Alexandre Dumas fils est particulièrement remonté contre Courbet qui avait pactisé avec la Commune, il lâche donc, ce qui est un secret connu de tous, dans cette lettre à Georges Sand.
Claude Shopp est alors surpris par l’usage du mot » Interview« , anglicisme qui n’était pas encore utilisé à cette époque et d’autre part qui nuit au sens global de la phrase. Il se rend donc à la BNF consulter l’original de la lettre et là, le mot, comme il s’y attendait qui est utilisé par Dumas est « intérieur » ….
» L’interieur de Melle Quéniaux dans lequel le turc s’hébergeait de temps en temps « . C’est dit de façon imagée, mais assez claire pour que Claude Shopp ait alors l’intuition de tenir l’identité du modèle de l’Origine du Monde : Constance Quéniaux.
Il paraît incroyable que l’on découvre l’identité de cette femme par une correspondance de Dumas fils et pas par Courbet, pas par d’autres personnes qui gravitaient dans ce milieu , mais il faut dire que Dumas et Khalil-Bey se connaissaient, mus par leur même passion pour l’art. Certains tableaux sont même passés de l’un chez l’autre.
Dumas avait donc vu le tableau chez Khalil-Bey, tableau toujours soustrait aux regards, caché là sous un voile vert comme il le sera, plus tard, chez Lacan par un dessin d’André Masson.
Bref.
Dumas fils, lâche sous le coup de la colère, un secret qui au fond, à l’époque, n’en était pas un.

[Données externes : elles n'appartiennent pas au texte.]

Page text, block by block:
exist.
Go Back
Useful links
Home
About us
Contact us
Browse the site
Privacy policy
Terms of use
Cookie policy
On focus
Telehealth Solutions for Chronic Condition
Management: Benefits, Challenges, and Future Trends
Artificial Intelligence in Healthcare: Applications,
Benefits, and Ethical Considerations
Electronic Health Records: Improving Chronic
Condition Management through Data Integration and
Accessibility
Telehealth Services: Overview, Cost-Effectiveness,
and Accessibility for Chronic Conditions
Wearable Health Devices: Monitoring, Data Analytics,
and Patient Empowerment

Mais qui est Constance Quéniaux ?
La jeune femme semble être un brillant exemple de la réussite sociale au XIXe siècle. D’origine modeste, et n’obtenant que des seconds rôles, l’Opéra lui permet d’entrer dans le demi-monde et de s’enrichir par les hommes. C’est dans ces relations demi-mondaines qu’elle rencontre Khalil-Bey et devient une de ses maitresses. La presse d’époque raconte même qu’elle était son porte-bonheur aux jeux de cartes. À la fin de sa vie, Constance Quéniaux met sa richesse au service des malheureux et des orphelins. Son inventaire après décès suggère un train de vie aristocratique, dans sa villa à Cabourg.
Une vie en trois actes, donc.
Elle meurt à Paris le 7 avril 1908. Elle possédait un tableau de Courbet, daté de 1863, représentant un bouquet de fleurs dont des camélias, fleurs associées aux courtisanes, depuis la publication du livre d’Alexandre Dumas fils : La Dame aux Camélias.
Mais il y a autre chose qui en effet rend plus vraisemblable cette seconde hypothèse du modèle.
Ce tableau de Courbet, sobrement intitulé » Fleurs » qu’on découvre au moment de la vente des biens à l’Hotel Drouot de celle qui est devenue philanthrope possède en son centre, au milieu d’iris, tulipes et primevères, une bien étrange fleur avec une profonde corolle rouge épanouie et ouverte tel un sexe de femme offert au regard des spectateurs.
Etait-ce un cadeau de l’artiste… et un clin d’oeil, un ultime hommage du peintre ?
Quoi qu’il en soit L’origine du monde reste LE tableau universel féminin par excellence.
Tel un talisman, l’oeuvre est assez puissante pour déchainer encore les passions en 2021.